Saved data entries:
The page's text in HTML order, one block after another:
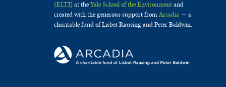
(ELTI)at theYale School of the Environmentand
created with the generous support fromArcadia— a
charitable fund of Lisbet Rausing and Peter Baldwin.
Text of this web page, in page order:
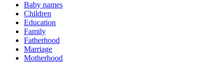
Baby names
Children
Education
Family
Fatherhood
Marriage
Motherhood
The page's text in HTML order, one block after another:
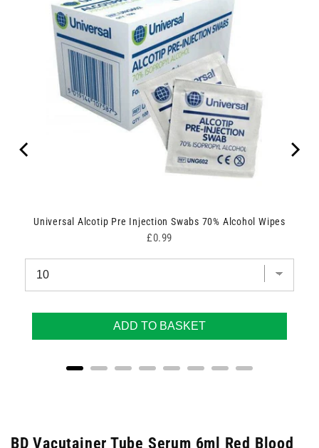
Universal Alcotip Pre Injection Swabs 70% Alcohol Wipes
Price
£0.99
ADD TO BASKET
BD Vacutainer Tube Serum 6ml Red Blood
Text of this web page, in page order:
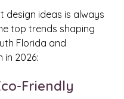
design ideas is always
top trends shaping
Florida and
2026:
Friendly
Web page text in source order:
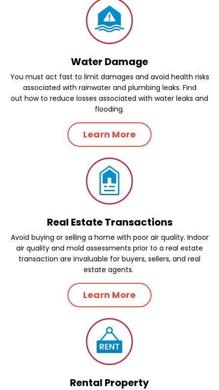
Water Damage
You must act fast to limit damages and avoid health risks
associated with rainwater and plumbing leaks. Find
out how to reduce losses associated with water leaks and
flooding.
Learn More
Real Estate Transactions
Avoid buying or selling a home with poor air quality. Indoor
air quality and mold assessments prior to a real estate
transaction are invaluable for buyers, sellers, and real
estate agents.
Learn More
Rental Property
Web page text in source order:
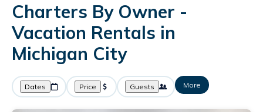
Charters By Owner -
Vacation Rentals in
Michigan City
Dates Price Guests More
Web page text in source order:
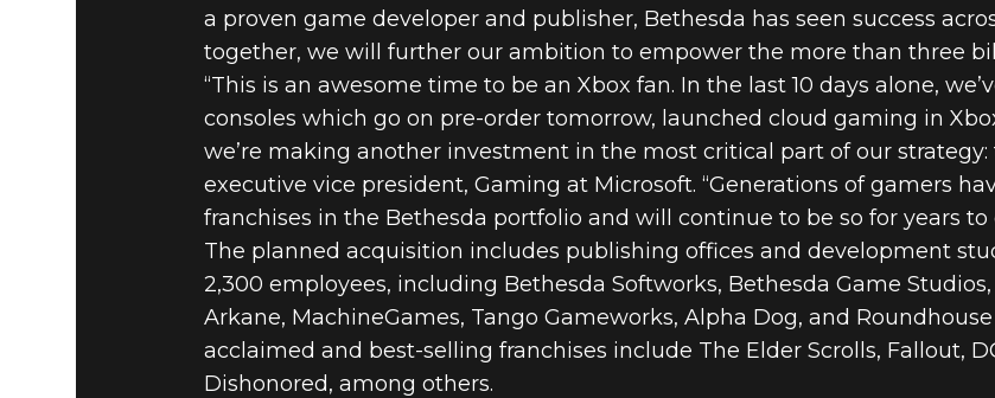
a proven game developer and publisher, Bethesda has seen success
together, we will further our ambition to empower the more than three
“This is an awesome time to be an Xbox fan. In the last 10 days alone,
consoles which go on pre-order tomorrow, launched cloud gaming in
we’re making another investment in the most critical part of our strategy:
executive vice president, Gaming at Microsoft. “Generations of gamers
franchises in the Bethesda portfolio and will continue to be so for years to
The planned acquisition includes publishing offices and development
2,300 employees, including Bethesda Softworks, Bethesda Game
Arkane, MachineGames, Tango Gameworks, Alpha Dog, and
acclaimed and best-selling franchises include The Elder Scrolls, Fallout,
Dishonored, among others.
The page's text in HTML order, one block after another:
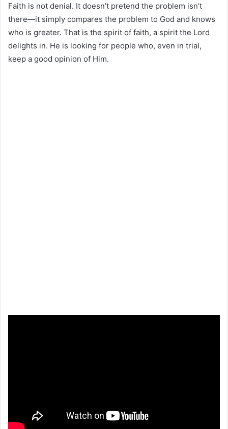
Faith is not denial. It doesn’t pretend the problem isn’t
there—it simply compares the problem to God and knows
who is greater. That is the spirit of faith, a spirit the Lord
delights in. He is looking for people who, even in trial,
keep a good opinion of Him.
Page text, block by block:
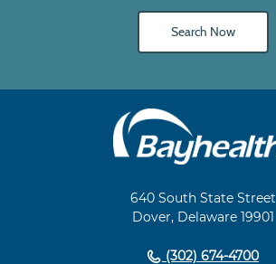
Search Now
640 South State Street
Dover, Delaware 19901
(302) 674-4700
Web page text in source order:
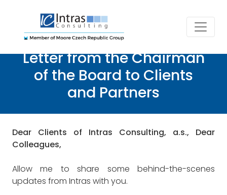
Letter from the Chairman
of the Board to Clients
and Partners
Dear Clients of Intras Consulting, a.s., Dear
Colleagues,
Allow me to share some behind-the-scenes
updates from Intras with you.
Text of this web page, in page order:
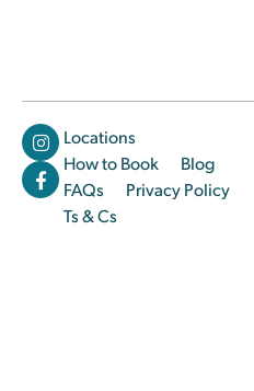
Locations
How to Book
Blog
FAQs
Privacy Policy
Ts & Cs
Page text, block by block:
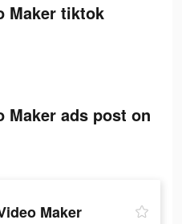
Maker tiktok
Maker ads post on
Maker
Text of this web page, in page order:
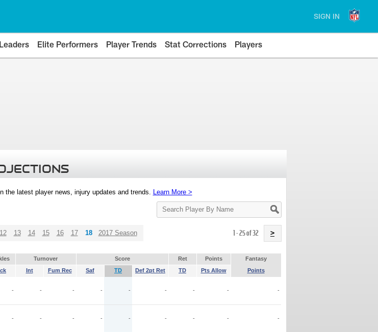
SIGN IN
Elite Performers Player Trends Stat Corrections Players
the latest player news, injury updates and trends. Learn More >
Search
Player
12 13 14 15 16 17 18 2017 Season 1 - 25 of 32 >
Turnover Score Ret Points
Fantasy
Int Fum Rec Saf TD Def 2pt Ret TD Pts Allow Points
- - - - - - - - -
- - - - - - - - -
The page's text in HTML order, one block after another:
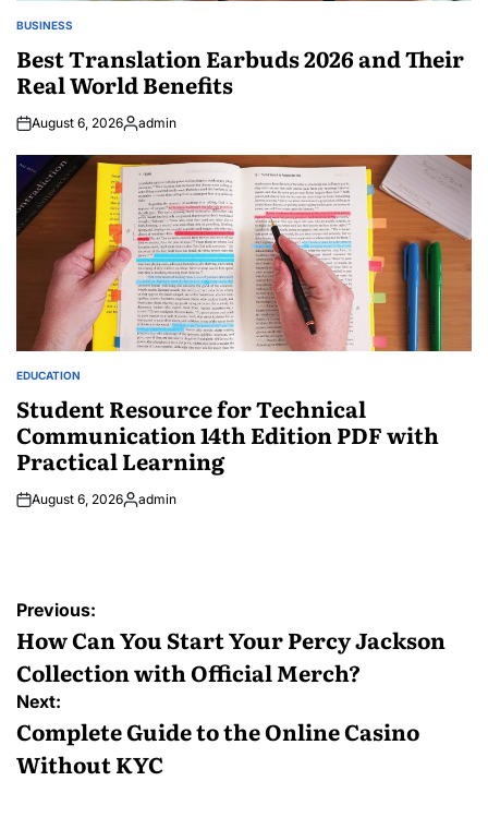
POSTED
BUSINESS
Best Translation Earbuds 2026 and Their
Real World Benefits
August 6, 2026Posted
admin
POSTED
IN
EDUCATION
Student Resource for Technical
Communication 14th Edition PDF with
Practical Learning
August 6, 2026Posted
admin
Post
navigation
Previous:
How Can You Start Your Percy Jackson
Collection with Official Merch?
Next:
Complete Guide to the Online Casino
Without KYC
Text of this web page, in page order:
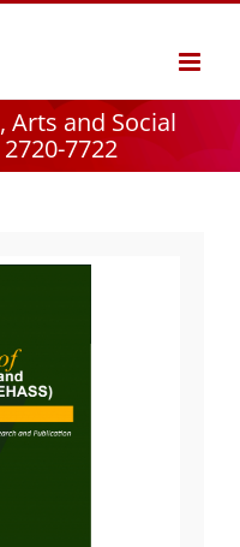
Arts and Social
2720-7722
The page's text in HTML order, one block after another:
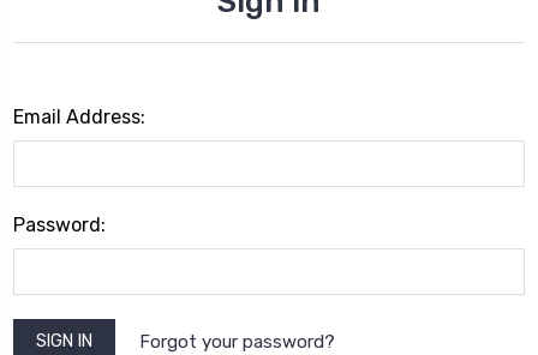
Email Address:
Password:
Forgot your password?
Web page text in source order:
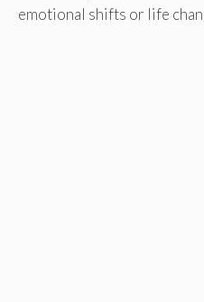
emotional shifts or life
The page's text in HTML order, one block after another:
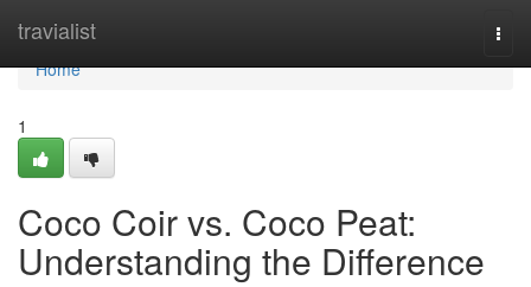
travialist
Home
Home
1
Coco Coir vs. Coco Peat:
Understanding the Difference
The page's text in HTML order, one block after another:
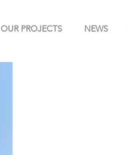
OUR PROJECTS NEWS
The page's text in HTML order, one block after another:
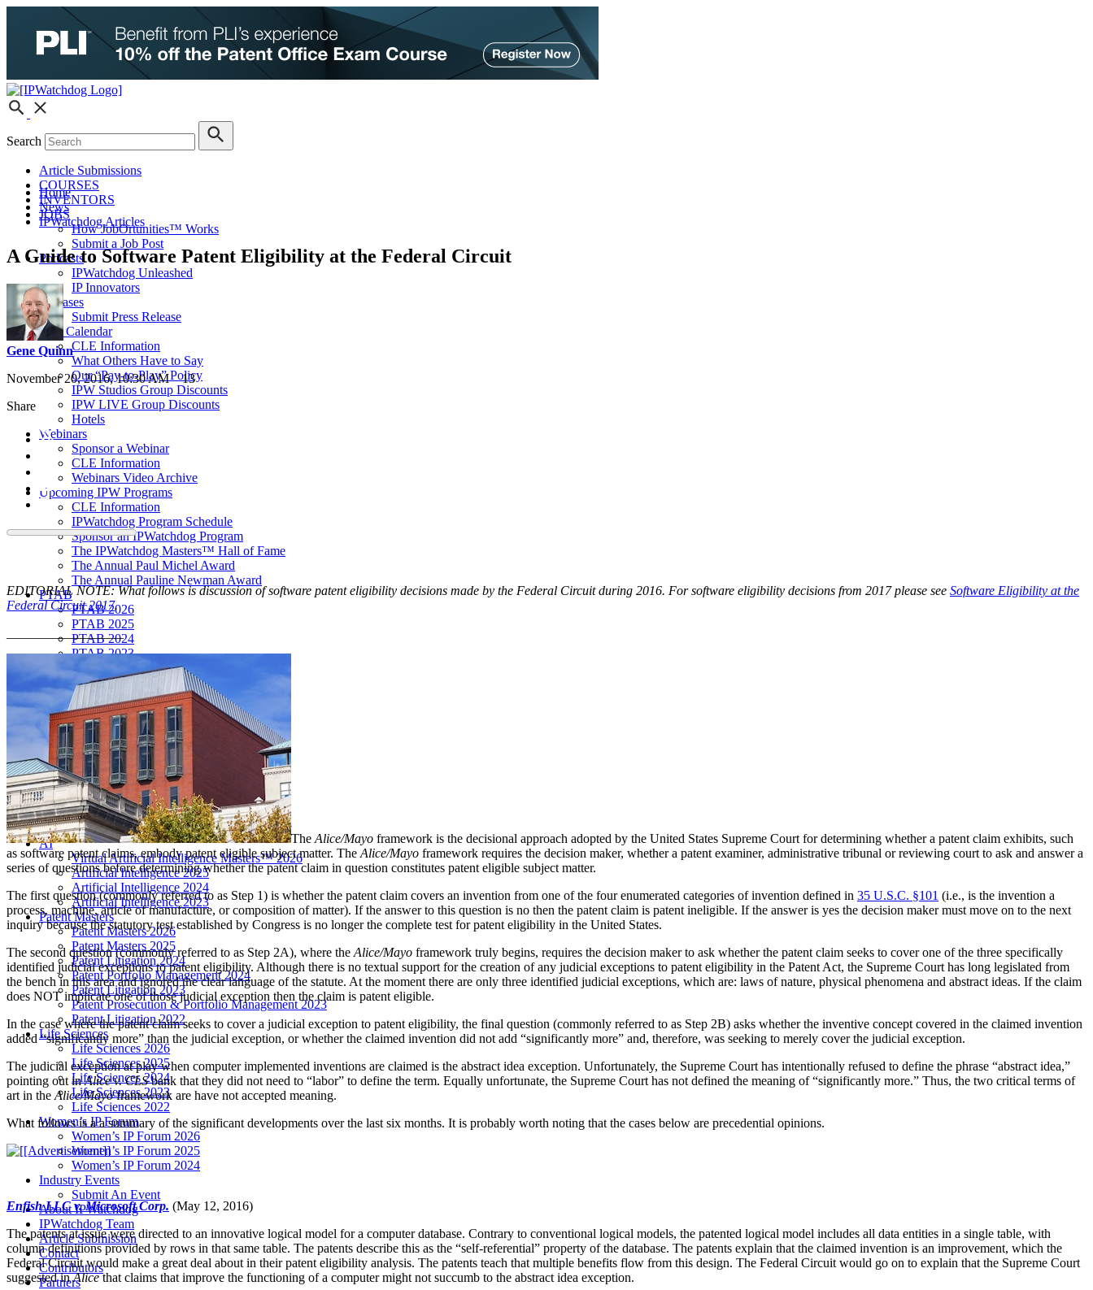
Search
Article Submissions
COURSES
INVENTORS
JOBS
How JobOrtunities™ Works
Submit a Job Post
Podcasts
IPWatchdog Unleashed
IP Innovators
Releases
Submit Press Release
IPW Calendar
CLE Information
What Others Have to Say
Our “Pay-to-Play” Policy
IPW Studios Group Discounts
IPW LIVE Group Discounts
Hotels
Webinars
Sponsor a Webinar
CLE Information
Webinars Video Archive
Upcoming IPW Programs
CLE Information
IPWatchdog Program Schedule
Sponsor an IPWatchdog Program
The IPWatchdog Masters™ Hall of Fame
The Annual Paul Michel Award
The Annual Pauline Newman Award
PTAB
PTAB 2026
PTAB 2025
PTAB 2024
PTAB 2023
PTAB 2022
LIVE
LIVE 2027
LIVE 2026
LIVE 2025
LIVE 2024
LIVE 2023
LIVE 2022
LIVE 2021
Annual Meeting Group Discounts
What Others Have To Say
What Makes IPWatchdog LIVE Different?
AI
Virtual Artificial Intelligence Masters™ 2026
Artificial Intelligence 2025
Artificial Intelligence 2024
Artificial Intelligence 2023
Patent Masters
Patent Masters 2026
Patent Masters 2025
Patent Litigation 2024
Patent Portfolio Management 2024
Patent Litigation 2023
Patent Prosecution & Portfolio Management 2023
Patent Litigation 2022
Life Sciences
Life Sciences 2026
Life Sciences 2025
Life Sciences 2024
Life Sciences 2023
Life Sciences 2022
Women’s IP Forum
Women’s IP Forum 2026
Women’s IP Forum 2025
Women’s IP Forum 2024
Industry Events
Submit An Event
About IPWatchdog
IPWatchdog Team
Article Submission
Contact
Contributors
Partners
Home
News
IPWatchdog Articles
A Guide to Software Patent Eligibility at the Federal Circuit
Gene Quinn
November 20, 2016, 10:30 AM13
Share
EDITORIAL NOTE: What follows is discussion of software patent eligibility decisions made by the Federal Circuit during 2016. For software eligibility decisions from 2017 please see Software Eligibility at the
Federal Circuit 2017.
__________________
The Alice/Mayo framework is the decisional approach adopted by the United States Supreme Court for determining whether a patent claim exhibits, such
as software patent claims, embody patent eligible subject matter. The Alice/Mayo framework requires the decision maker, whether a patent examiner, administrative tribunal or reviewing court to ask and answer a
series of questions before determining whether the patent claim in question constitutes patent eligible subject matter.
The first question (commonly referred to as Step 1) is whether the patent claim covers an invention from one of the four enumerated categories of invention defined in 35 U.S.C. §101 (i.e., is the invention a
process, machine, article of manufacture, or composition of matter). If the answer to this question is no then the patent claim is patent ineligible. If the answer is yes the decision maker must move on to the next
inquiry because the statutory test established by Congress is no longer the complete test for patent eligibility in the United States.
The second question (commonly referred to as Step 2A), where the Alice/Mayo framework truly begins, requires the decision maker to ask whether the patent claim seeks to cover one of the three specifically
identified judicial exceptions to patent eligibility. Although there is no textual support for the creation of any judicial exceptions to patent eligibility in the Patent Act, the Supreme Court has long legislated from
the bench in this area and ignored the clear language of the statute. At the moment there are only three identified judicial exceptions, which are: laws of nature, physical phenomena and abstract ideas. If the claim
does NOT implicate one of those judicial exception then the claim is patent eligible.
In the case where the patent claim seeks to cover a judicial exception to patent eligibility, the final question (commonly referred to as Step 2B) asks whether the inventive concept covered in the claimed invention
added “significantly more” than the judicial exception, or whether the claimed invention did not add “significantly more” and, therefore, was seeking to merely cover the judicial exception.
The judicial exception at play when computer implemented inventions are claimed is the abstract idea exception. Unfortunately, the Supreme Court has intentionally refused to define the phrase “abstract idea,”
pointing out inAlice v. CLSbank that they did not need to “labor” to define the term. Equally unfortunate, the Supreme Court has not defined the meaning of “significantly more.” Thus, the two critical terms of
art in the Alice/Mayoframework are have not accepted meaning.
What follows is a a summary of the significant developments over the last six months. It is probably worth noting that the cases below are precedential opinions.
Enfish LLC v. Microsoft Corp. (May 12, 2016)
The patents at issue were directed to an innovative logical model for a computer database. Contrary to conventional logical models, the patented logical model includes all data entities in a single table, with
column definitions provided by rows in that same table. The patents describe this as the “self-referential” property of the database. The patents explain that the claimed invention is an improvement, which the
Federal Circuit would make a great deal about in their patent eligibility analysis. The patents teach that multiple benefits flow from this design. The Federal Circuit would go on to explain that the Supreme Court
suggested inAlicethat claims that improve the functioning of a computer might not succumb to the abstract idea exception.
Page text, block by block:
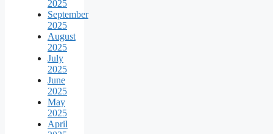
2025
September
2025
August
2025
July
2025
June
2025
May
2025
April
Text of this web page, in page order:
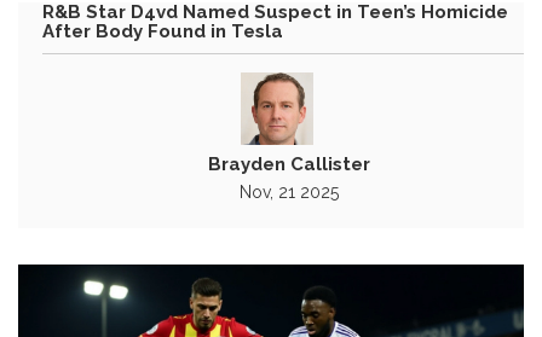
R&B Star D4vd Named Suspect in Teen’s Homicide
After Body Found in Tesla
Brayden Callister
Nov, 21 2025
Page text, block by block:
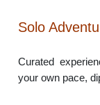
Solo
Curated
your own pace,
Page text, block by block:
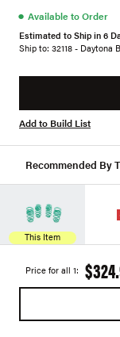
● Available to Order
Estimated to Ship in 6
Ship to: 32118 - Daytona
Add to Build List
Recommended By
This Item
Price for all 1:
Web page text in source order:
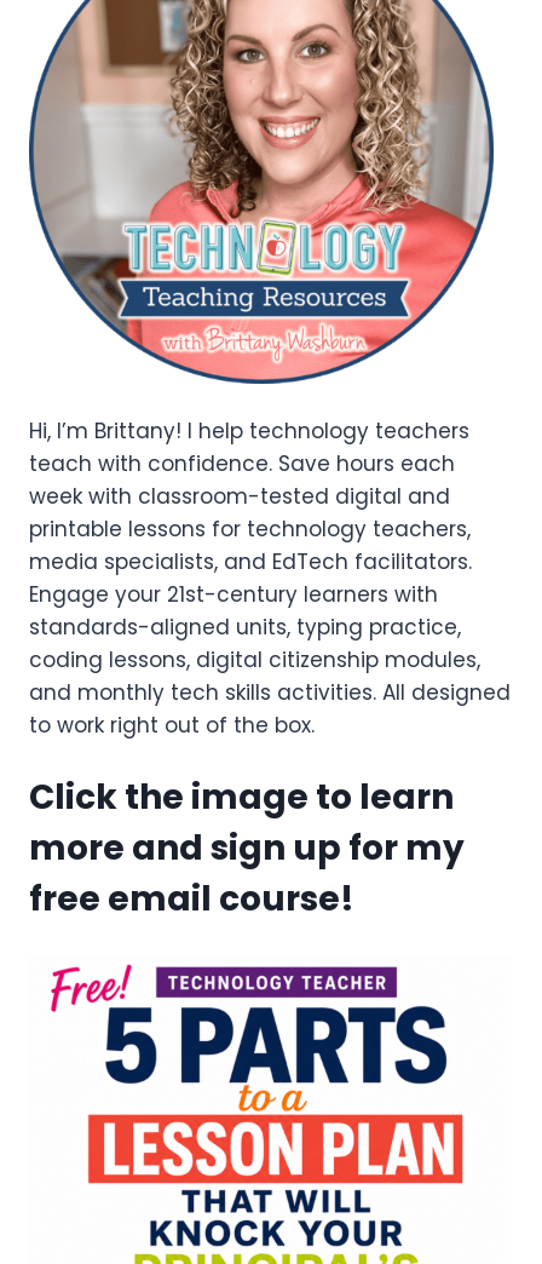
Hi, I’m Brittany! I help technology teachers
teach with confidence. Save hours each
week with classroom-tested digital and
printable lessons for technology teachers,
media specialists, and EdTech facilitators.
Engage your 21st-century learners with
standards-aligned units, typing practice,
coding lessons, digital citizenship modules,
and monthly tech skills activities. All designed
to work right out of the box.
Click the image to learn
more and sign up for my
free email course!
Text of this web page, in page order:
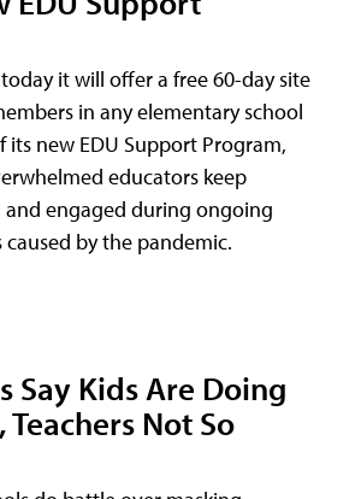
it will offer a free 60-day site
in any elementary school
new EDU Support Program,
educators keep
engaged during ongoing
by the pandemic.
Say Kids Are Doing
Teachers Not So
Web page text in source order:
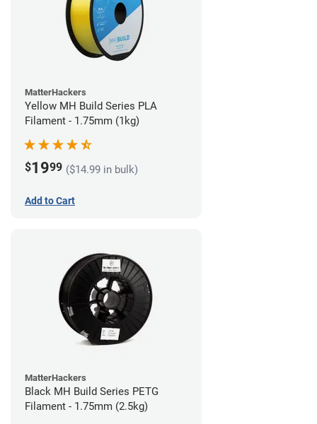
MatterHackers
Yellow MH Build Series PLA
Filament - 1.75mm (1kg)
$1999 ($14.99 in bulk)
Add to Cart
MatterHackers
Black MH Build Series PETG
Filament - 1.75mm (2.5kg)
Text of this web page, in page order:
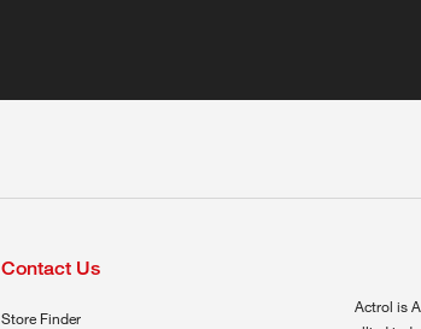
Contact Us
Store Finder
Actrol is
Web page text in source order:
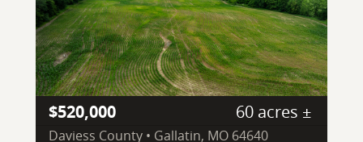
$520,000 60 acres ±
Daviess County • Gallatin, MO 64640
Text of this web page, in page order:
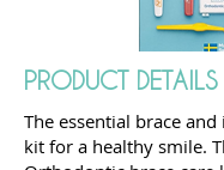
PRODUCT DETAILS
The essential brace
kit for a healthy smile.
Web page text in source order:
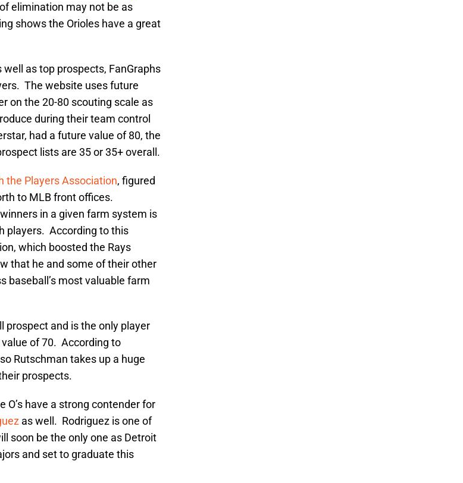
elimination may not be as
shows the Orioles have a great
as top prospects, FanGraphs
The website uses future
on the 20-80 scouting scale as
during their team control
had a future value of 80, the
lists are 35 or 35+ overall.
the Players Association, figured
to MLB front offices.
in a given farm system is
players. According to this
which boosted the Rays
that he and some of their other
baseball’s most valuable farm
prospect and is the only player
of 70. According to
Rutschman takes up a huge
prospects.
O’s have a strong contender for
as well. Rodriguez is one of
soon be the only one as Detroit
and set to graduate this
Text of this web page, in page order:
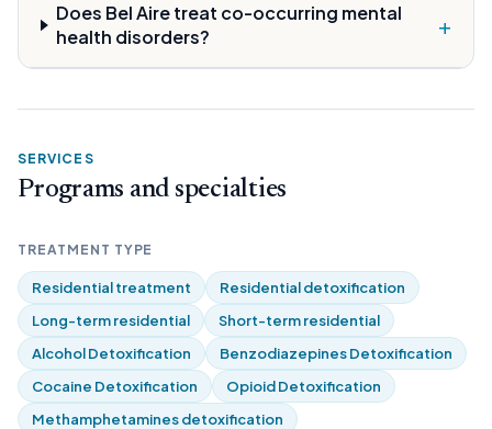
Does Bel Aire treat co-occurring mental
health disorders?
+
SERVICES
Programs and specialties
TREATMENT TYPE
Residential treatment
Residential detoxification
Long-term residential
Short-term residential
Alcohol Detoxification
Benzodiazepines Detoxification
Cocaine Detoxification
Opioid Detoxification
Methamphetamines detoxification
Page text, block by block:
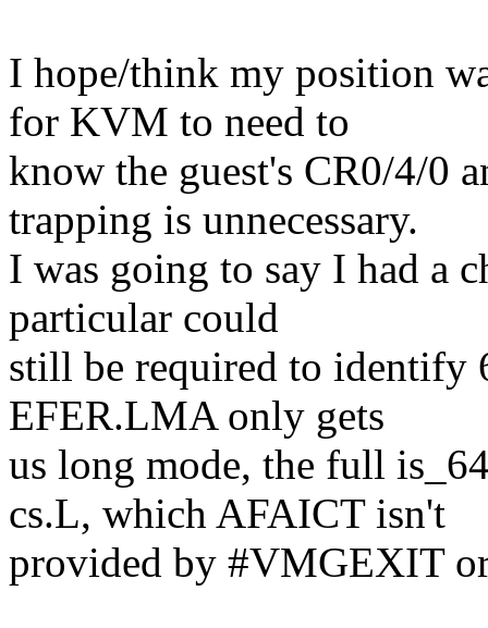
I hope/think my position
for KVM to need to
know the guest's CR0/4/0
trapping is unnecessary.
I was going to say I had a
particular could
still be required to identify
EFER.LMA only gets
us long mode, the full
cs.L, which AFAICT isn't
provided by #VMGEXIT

## Instructions for the task
For the entries above, print exactly the lines between the one with "estate agents." and the one with "Elite Performers Player", inclusive, with no pictures.

## Exercise response
estate agents.
Learn More
Rental Property
Web page text in source order:
Charters By Owner -
Vacation Rentals in
Michigan City
Dates Price Guests More
Web page text in source order:
a proven game developer and publisher, Bethesda has seen success
together, we will further our ambition to empower the more than three
“This is an awesome time to be an Xbox fan. In the last 10 days alone,
consoles which go on pre-order tomorrow, launched cloud gaming in
we’re making another investment in the most critical part of our strategy:
executive vice president, Gaming at Microsoft. “Generations of gamers
franchises in the Bethesda portfolio and will continue to be so for years to
The planned acquisition includes publishing offices and development
2,300 employees, including Bethesda Softworks, Bethesda Game
Arkane, MachineGames, Tango Gameworks, Alpha Dog, and
acclaimed and best-selling franchises include The Elder Scrolls, Fallout,
Dishonored, among others.
The page's text in HTML order, one block after another:
Faith is not denial. It doesn’t pretend the problem isn’t
there—it simply compares the problem to God and knows
who is greater. That is the spirit of faith, a spirit the Lord
delights in. He is looking for people who, even in trial,
keep a good opinion of Him.
Page text, block by block:
Search Now
640 South State Street
Dover, Delaware 19901
(302) 674-4700
Web page text in source order:
Letter from the Chairman
of the Board to Clients
and Partners
Dear Clients of Intras Consulting, a.s., Dear
Colleagues,
Allow me to share some behind-the-scenes
updates from Intras with you.
Text of this web page, in page order:
Locations
How to Book
Blog
FAQs
Privacy Policy
Ts & Cs
Page text, block by block:
Maker tiktok
Maker ads post on
Maker
Text of this web page, in page order:
SIGN IN
Elite Performers Player Trends Stat Corrections Players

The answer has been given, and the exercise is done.